This statistical hermeneutic has, with the rise of rapid, algorithmic computation of data, begun to shape our quotidian realities, registering within our daily lives in the language of metrics, predictions, and optimization; it has become the defining feature of the way we conceptualize the world in the computational age. Norbert Wiener, writing in 1950, traces this understanding to the discovery of quantum physics (1989, 10 sq.). Where physics used to be concerned with what will always happen, suddenly, physics became concerned with »what will happen with an overwhelming probability« (ibid.). In a discipline that aims to observe and measure reality, »chance has been admitted, not merely as a mathematical tool for physics, but as part of its warp and weft«, altering the way we understand our relationship to the world (ibid.). Kate Crawford sees the origin of a »faith that mathematical formalisms would help us understand humans as a society«, in military-funded research of signal processing and optimization during World War II (2021, 213). »The belief that accurate prediction is fundamentally about reducing the complexity of the world gave rise to an implicit theory of the social«, Crawford writes of this paradigm shift, »find the signal in the noise and make order from disorder« (ibid.). The popular application of statistics in explaining human behavior is now so ubiquitous that it has become banal. Consider, for example, the rise of statistics in the sports industry, where »savvy application of large databases of detailed historical data allows […] analysts to more precisely quantify (and, at the negotiation table, price) the past and potential future impact of a player, lineup, or tactic on outcomes, adjusting for numerous variables, which are multiplying as new tools measure ever more granularly what happens during games« (Burks 2023, 56). Our conceptualization of the world as made meaningful by statistics has brought with it a nearly insatiable desire for optimization made visible in sports and elsewhere with the constant passive capturing of data like keystrokes made, steps taken, and pages turned, as well as the implementation of computational aids toward efficiency and profit maximization.

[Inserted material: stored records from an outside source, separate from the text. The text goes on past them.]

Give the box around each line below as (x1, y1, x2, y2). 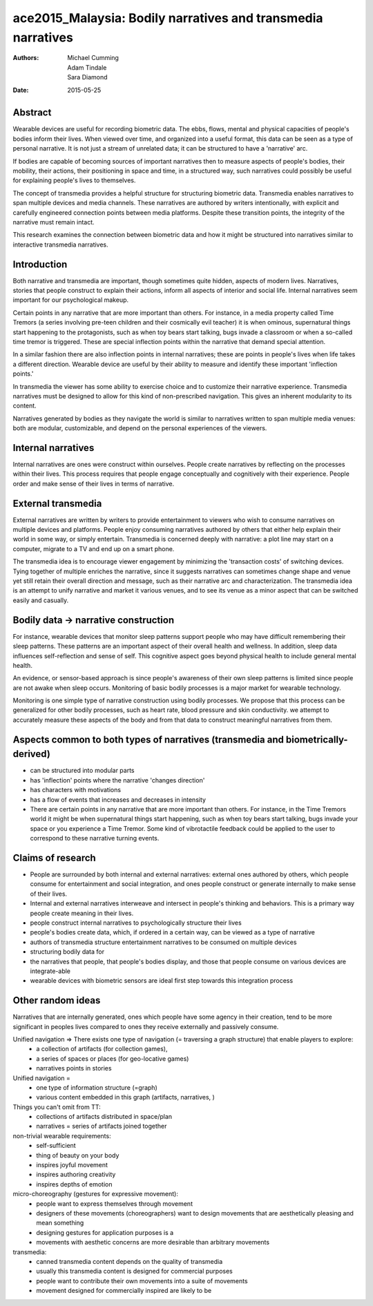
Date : (12, 86, 29, 94)
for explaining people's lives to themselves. (12, 176, 136, 184)
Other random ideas (12, 995, 101, 1006)
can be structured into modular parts (30, 767, 135, 775)
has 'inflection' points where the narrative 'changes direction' (30, 776, 205, 784)
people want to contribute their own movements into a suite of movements (36, 1276, 248, 1285)
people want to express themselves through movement (36, 1199, 193, 1208)
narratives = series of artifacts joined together (36, 1122, 167, 1131)
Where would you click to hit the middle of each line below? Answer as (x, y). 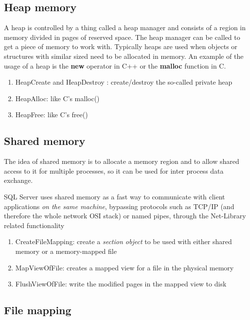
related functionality (34, 225)
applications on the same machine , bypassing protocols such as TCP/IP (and (119, 206)
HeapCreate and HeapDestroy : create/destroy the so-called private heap (124, 82)
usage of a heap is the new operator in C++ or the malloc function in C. (115, 65)
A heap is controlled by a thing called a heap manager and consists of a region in (125, 27)
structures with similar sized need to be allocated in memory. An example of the (124, 56)
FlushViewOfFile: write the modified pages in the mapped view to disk (121, 284)
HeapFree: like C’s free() (52, 115)
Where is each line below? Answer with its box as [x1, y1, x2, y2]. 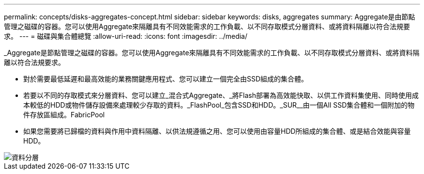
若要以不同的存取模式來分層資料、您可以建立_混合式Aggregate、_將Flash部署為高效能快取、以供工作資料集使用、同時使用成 [23, 91, 419, 99]
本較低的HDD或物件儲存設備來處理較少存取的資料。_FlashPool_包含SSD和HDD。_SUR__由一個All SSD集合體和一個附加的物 [23, 101, 415, 109]
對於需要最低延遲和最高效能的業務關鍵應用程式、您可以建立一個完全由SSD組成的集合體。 [23, 75, 308, 83]
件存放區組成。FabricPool [23, 111, 105, 119]
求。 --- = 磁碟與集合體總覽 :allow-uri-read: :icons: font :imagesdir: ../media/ [4, 32, 248, 40]
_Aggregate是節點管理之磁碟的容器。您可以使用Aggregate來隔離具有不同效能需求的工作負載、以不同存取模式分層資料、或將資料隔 [4, 48, 420, 57]
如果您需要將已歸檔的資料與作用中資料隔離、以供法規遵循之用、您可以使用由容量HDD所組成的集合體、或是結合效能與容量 [23, 127, 411, 135]
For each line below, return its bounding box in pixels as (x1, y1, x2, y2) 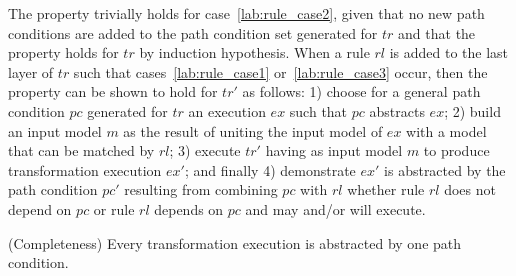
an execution (188, 100, 266, 121)
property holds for (8, 42, 119, 63)
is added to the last (389, 42, 509, 63)
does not (444, 179, 496, 200)
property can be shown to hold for (8, 81, 218, 102)
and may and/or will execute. (245, 198, 426, 219)
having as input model (265, 140, 403, 161)
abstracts (369, 100, 425, 121)
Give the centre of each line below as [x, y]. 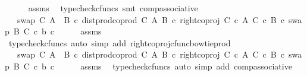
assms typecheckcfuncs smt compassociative [113, 8]
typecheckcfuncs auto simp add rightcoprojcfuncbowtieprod [120, 42]
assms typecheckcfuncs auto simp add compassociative [186, 66]
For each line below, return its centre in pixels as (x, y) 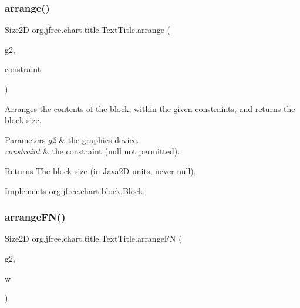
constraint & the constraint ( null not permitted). (92, 151)
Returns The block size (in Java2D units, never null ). (100, 170)
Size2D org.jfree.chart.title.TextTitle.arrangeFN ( (93, 238)
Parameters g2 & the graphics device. (72, 139)
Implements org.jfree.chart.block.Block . (75, 190)
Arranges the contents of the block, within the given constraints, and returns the (150, 108)
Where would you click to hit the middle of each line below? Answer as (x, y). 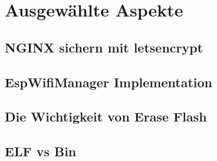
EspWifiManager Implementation (108, 82)
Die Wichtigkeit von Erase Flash (106, 116)
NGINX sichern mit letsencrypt (104, 47)
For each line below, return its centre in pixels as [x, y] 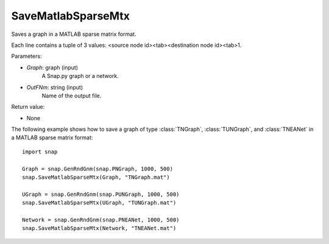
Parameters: [27, 56]
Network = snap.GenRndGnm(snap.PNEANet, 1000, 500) [101, 220]
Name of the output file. [72, 96]
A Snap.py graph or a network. [80, 76]
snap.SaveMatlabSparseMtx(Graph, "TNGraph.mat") [96, 177]
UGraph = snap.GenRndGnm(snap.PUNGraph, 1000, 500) [101, 194]
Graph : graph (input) [52, 68]
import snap [40, 152]
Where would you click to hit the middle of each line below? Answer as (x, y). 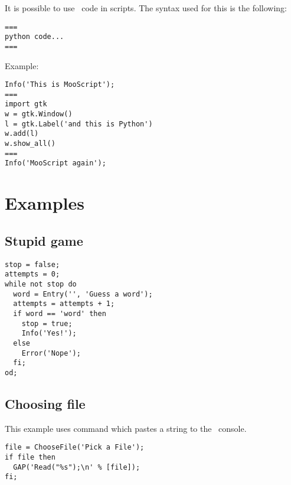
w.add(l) (22, 134)
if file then (30, 457)
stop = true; (47, 323)
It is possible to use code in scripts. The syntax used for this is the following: (146, 8)
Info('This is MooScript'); (60, 85)
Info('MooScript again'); (55, 163)
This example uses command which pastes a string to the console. (126, 428)
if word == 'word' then (60, 313)
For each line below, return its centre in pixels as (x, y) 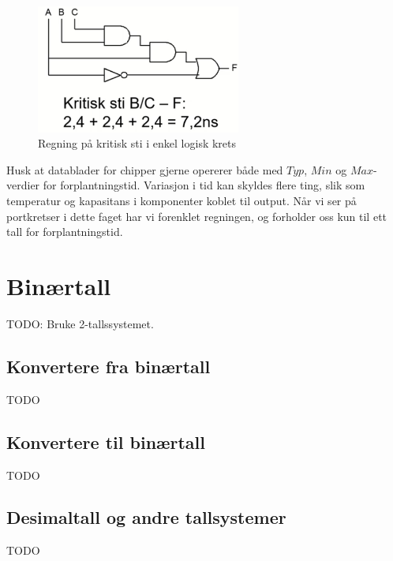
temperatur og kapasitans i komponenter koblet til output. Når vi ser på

Cultural and literary production are not immune from these effects. Richard Jean So writes that cultural institutions are using data to »analyze, market and sell novels« (2020, 184). Melanie Walsh and Maria Antoniak suggest that Amazon Studio’s productions are made with an eye toward Goodreads data, citing the filmed adaptations of Philip K. Dick’s The Man in the High Castle and J. R. R. Tolkien’s The Lord of the Rings trilogy (2021, 273 sq.). That Amazon Publishing uses customer data (which it presumably models statistically in order to make understandable at a human scale) in making publishing decisions is, in fact, part of its marketing strategy (Montgomery 2019). We could, therefore, imagine a world in which literary production was primarily controlled not by human selection, but by the same types of predictive models that determine, for example, what sets apart a prize-winning novel. In this scenario, predictive models that determine what distinguishes a prize-winning novel would eventually become tautological: their outputs would become the same as their inputs. The data points would cluster ever more closely around the regression line, and there would be no noise: only a signal being transmitted and received by a machine. The noisy variation – the messiness of human agency – is the problem that statistical models aim to »solve«.

In modern computational literary sociology, statistical patterns are identified through tools that convert the blurriness, uncertainty, and variability of outcomes that occur when measuring human behavior into a clearer, more certain, single abstraction. The p-value, for example, is a predetermined value that works to signal whether or not a model’s output is statistically significant. Like language, this value is arbitrary but conventional and communicates to practitioners the relative strength of the pattern they have identified. By rewriting a textual corpus on the scale of human understanding, this process – homologized by the regression line produced through statistical conventions and traced over a collection of dots – acts as a hermeneutic, indicating the presence of meaning where there was none before. This statistical hermeneutic allows scholars to uncover or produce – the distinction turns out to be precisely the one generating the debate between critique and postcritique – a signal in the noise, for units like genre and period. Underwood writes of this process that »numbers can extract a trend from noisy variation« (2018, 350, emphasis A. M.). For So, data is »a lot of noise« that can be turned into »hard, meaningful signals« (2020, 18).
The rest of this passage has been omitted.